One rally filled a high school gym with thousands, with thousands more waiting — unsuccessfully — to get in.
Another rally a few days earlier — a mere handful of miles away — was reported this way:
HARRISBURG, Pa. — Pushing an agenda that touts creating millions of new jobs for Americans, Democratic presidential nominee Hillary Clinton and vice-presidential hopeful Sen. Tim Kaine made a campaign stop Friday at Broad Street Market in front of hundreds of supporters.
That’s right, it was Hillary who drew “hundreds” in downtown Harrisburg, Pennsylvania — this in a state capital where Democrat Tom Wolf sits as governor and has a Democratic machine filled with political employees. And it was Trump, appearing across the Susquehanna River at Cumberland Valley High School in the Harrisburg suburb of Mechanicsburg, whose rally was reported thusly by PoliticsPA:
Donald Trump is definitely targeting Pennsylvania.

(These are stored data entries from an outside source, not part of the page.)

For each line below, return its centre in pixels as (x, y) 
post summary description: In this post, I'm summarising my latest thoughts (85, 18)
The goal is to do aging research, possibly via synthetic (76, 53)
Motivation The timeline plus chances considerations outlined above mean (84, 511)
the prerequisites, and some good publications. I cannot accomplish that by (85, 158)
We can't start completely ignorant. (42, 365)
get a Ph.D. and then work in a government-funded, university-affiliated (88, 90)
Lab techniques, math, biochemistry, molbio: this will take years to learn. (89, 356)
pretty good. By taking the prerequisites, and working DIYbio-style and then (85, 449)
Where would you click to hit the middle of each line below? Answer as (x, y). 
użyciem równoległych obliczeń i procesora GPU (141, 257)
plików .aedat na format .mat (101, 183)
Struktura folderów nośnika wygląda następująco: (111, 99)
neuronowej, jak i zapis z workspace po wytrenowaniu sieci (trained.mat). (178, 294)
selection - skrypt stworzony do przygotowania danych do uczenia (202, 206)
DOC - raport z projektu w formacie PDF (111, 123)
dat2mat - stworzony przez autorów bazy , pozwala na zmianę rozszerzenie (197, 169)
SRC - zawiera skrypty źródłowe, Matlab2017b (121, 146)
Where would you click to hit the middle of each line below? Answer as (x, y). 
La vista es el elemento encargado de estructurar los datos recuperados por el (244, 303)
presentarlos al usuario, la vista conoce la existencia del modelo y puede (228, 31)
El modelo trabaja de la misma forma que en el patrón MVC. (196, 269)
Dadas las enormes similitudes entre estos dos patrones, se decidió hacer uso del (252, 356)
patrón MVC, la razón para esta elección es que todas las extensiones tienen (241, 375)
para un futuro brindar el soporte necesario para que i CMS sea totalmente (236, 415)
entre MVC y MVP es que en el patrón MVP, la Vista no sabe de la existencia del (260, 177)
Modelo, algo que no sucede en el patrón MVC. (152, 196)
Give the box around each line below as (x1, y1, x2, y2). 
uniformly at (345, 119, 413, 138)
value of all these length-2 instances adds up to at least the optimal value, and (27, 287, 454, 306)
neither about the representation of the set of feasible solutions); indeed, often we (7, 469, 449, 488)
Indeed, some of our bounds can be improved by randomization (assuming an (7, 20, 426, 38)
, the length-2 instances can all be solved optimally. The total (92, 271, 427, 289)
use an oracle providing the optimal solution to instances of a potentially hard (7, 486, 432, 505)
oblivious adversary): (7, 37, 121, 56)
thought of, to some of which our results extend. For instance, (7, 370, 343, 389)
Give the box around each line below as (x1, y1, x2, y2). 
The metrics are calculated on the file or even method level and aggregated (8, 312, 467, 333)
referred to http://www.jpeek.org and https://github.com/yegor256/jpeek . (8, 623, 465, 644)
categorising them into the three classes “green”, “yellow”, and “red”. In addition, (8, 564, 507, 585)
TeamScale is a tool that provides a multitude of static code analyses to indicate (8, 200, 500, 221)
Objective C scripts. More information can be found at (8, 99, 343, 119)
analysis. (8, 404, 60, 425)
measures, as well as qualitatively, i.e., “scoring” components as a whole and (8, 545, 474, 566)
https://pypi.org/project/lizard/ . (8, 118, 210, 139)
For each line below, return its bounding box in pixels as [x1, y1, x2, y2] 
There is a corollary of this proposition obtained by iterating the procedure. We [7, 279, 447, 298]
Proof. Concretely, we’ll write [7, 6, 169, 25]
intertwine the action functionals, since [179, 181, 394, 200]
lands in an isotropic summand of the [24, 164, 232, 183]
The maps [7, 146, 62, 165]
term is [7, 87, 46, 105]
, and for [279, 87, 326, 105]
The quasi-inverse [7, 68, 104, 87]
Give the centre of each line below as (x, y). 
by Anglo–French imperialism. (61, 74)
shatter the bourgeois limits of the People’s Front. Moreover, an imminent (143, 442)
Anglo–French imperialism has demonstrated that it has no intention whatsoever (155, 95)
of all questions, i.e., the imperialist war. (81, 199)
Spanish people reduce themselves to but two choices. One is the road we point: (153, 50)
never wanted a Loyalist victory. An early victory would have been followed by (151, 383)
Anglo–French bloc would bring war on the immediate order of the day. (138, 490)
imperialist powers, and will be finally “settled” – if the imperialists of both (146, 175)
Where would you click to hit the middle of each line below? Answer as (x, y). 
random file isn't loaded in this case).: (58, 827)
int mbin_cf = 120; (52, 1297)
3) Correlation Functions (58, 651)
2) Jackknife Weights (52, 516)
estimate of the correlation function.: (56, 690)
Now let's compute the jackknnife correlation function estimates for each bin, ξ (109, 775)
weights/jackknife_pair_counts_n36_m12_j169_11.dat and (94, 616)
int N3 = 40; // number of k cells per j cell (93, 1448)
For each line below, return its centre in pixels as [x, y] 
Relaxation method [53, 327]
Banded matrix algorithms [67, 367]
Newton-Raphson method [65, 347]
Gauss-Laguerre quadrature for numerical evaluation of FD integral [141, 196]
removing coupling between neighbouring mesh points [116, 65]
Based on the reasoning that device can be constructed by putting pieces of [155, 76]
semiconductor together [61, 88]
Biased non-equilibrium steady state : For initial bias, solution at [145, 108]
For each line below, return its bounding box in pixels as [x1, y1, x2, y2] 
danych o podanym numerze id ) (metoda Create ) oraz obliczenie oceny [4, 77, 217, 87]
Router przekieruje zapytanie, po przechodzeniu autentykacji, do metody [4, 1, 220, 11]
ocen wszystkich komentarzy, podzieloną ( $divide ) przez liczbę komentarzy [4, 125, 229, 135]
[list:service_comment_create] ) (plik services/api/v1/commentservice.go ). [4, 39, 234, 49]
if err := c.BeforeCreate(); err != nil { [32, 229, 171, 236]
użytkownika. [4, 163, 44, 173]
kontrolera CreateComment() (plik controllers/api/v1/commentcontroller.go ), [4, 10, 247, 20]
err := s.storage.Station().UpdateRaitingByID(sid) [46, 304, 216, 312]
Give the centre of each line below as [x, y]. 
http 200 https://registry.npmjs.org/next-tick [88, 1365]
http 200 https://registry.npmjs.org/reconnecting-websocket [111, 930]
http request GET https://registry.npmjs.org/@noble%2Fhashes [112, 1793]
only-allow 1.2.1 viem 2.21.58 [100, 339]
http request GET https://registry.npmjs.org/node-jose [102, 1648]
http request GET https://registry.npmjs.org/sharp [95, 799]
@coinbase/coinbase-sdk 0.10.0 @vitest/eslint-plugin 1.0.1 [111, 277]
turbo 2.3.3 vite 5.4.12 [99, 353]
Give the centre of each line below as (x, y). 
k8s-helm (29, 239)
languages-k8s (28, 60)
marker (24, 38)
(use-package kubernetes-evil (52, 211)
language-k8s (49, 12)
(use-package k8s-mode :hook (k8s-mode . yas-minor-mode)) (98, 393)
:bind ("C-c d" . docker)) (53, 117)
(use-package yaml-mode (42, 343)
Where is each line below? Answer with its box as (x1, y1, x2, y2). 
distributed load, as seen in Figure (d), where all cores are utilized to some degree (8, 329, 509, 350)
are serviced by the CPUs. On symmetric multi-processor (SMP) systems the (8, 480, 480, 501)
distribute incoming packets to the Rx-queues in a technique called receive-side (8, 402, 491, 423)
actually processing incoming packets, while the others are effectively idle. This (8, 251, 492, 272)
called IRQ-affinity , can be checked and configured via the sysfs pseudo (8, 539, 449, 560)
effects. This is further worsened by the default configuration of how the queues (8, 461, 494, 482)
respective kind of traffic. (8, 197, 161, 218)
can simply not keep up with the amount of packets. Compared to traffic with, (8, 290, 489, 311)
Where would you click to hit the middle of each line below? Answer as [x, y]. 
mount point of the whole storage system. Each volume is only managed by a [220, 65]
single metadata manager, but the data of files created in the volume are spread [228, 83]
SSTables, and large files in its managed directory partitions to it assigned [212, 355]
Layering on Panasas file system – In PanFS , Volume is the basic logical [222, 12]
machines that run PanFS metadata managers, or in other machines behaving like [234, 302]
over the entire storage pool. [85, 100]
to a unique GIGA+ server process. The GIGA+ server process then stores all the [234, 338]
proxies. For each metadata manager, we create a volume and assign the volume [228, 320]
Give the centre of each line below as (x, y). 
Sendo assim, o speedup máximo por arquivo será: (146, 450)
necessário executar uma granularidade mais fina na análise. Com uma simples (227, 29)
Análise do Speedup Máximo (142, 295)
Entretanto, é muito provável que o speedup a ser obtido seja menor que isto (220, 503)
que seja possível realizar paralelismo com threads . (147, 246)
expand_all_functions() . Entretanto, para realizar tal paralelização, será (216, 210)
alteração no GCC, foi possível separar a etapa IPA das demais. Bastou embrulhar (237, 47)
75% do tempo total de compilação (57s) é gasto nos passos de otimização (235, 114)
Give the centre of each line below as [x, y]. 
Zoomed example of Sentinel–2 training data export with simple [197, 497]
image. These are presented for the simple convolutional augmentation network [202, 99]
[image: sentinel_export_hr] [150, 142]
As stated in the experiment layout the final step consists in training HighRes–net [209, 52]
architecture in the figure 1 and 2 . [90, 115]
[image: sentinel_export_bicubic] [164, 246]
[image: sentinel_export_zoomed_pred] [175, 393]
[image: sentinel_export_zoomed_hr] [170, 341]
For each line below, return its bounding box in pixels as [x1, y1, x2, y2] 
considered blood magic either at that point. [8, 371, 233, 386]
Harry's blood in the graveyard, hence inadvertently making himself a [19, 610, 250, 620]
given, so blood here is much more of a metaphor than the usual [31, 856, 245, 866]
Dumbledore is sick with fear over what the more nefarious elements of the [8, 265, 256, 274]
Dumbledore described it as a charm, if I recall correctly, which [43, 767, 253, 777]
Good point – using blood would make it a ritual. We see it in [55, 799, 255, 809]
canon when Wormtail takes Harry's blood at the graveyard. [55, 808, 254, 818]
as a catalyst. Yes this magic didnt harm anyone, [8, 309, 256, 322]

Even if you didn’t catch the recent articles about how, along with Florida and Ohio, PA is one of the GOP nominee’s must-win states, you would know it from Trump’s frequent visits to the commonwealth.
Another such event occurred last night in Mechanicsburg, a suburb of Harrisburg.
Candy Woodall of the Patriot-News put the attendance at about 3,500 while the candidate asserted that an additional 5,000 had to be turned away. Carley Mossbrook and Steve Esack of the Morning Call reported 3,156 in the gymnasium and another 1,371 in the school’s auditorium.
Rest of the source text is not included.